Сейчас мне тридцать шесть лет, но эти ощущения не ушли, только притупились. Притупились настолько, что я перестал писать и смог спрятаться от всего в работе. Есть мнение, что именно моя увлеченность работой привела меня в инвалидное кресло-коляску. Но если когда-нибудь мне суждено будет встать из этого кресла, именно мое безумие позволит мне это сделать.
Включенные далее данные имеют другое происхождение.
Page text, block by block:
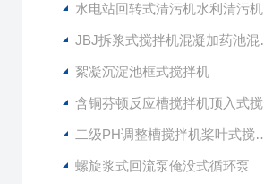
水电站回转式清污机水利清污机
JBJ拆浆式搅拌机混凝加药池混合型搅拌器
絮凝沉淀池框式搅拌机
含铜芬顿反应槽搅拌机顶入式搅拌器
二级PH调整槽搅拌机桨叶式搅拌器
螺旋浆式回流泵俺没式循环泵
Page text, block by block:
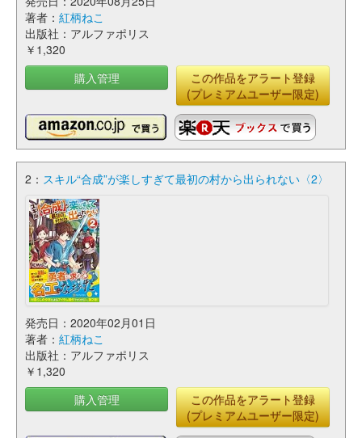
著者： 紅柄ねこ
出版社：アルファポリス
￥1,320
購入管理
この作品をアラート登録
(プレミアムユーザー限定)
2： スキル“合成”が楽しすぎて最初の村から出られない〈2〉
発売日：2020年02月01日
著者： 紅柄ねこ
出版社：アルファポリス
￥1,320
購入管理
この作品をアラート登録
(プレミアムユーザー限定)
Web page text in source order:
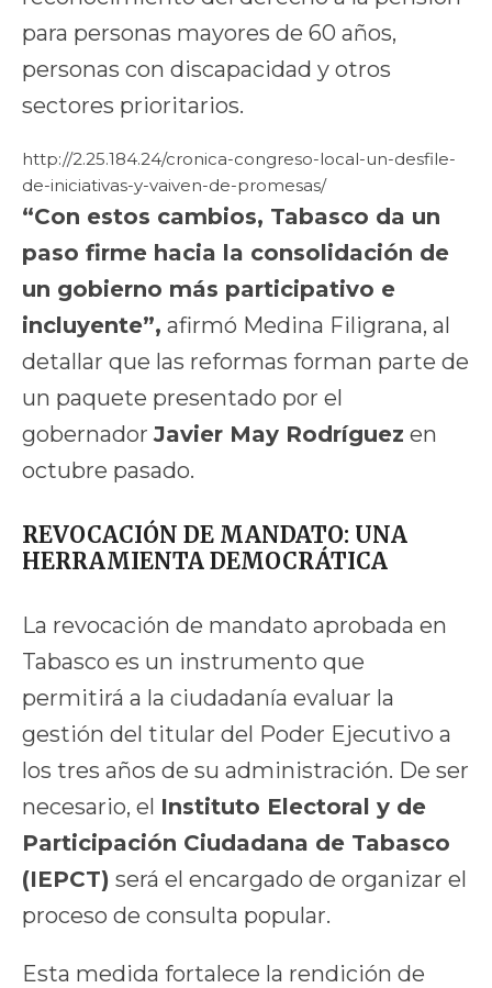
para personas mayores de 60 años,
personas con discapacidad y otros
sectores prioritarios.
http://2.25.184.24/cronica-congreso-local-un-desfile-
de-iniciativas-y-vaiven-de-promesas/
“Con estos cambios, Tabasco da un
paso firme hacia la consolidación de
un gobierno más participativo e
incluyente”, afirmó Medina Filigrana, al
detallar que las reformas forman parte de
un paquete presentado por el
gobernador Javier May Rodríguez en
octubre pasado.
REVOCACIÓN DE MANDATO: UNA
HERRAMIENTA DEMOCRÁTICA
La revocación de mandato aprobada en
Tabasco es un instrumento que
permitirá a la ciudadanía evaluar la
gestión del titular del Poder Ejecutivo a
los tres años de su administración. De ser
necesario, el Instituto Electoral y de
Participación Ciudadana de Tabasco
(IEPCT) será el encargado de organizar el
proceso de consulta popular.
Esta medida fortalece la rendición de
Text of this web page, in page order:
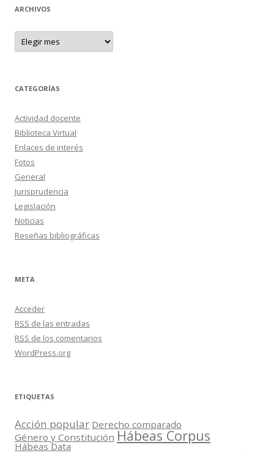
ARCHIVOS
A
c
o
CATEGORÍAS
Actividad docente
Biblioteca Virtual
Enlaces de interés
Fotos
General
Jurisprudencia
Legislación
Noticias
Reseñas bibliográficas
META
Acceder
RSS de las entradas
RSS de los comentarios
WordPress.org
ETIQUETAS
Acción popular Derecho comparado
Género y Constitución Hábeas Corpus
Hábeas Data
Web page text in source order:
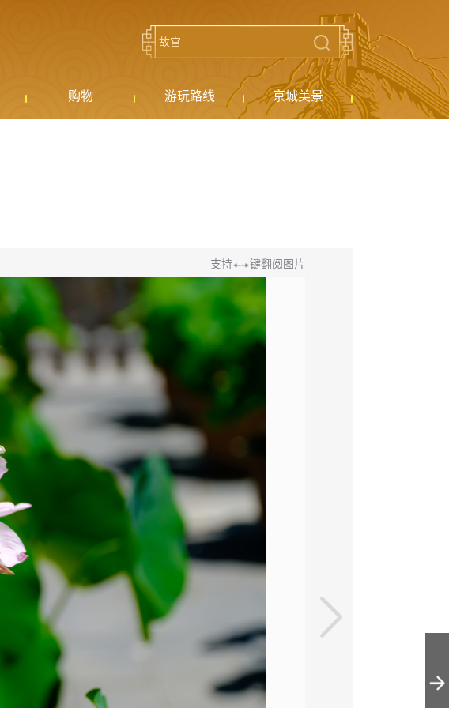
购物 游玩路线 京城美景
支持 键翻阅图片

К сожалению, многая часть рассказов не сохранилась – публикую то, что нашел.

***

Молодой художник в своем воображении, а после на холсте порождает неведомых и жутких существ. Может, и вокруг все такое серое и мрачное, потому что художников теперь прельщает экспрессия, эпатаж, кошмар и противоречивость. И потребителя найти на такое ну очень легко. Каждый теперь глубоко внутри вампир, оборотень, ангел, котенок, лисенок, зайчонок и прочая нечисть. Людей вокруг и нет почти. Вот и делимся на тех, кто кровавую грязь производит, и на тех, кто ее потребляет, – к сожалению, третьего не дано. Если грязь эта не кровава прямым текстом, значит, она кровава в своем подтексте. Секс, кровь, потребительство и саморазрушение – это курс нового мира. Производители грязи равны потребителям – только последним, как им кажется, уже и стремиться не к чему. Вот только жить все страшнее, особенно если иногда по сторонам озираться.

***

Настойчиво и монотонно за границу забытья стучался день. Грохотом колес, сонмом далеких голосов, удушливыми парами, грязным уродливым солнцем за немытыми тучами. Удивительно, однако если пересилить его и не дать всему этому грохоту и цветной мешанине разогнать блаженное ночное забытье, то ничего не изменится. День просто пройдет мимо. Попробует то же самое в следующий раз. По кругу этот номер день исполняет уже не одну тысячу лет. И будет продолжать исполнять, совершенно независимо от того, что кто-то сегодня победил его и не откликнулся на его сумбурные позывы. Очень необычно грезить наяву подобными кошмарами. К сожалению, глаза вновь открыты, а вокруг ничего не изменилось. Серый туман вокруг, серая грязь под ногами. В натуральном мире натуральных вещей нет ничего больше, кроме этого. Иной раз, по неведомой причине, окружающее составляется в причудливые картины. Но чаще всего туман протекает в одном направлении. Ветер шептал, что далеко-далеко туман собирается в огромный мутный водяной поток и тут же с грохотом рушится в бездну. До дна той бездны нет доступа даже ветру, но туману доступ есть. Доставая до глубин, он разбивается на мелкую пыль. Неспешно клубясь, поднимается обратно из жуткой бездонной бездны.